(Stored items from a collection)
*****

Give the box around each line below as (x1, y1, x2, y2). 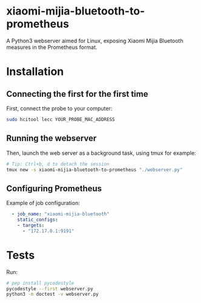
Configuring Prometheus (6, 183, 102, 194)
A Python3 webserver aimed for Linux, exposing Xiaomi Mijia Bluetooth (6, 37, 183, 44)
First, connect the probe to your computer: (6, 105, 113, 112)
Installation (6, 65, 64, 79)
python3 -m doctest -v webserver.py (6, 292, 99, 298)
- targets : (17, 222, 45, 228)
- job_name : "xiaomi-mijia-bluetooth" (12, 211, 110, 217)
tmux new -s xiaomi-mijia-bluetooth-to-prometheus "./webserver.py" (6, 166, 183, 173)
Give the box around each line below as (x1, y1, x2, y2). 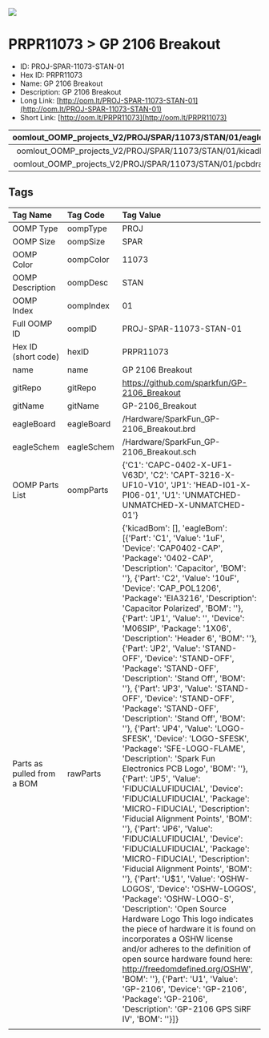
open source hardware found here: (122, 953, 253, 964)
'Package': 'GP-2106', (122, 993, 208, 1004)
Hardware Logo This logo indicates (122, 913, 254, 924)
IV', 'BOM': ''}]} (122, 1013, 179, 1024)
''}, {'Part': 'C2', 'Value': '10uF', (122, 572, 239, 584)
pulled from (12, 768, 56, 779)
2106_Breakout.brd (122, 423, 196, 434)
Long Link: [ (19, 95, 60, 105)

*****

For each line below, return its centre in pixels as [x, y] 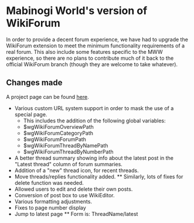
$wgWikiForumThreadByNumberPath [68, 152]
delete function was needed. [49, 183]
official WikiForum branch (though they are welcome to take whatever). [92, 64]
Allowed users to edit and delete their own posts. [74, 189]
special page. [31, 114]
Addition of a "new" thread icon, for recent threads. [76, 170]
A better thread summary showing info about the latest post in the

*****

All lines of the entries above where "webserver" turns up should be reported.

**Task solution:**
A Python3 webserver aimed for Linux, exposing Xiaomi Mijia Bluetooth (6, 37, 183, 44)
python3 -m doctest -v webserver.py (6, 292, 99, 298)
tmux new -s xiaomi-mijia-bluetooth-to-prometheus "./webserver.py" (6, 166, 183, 173)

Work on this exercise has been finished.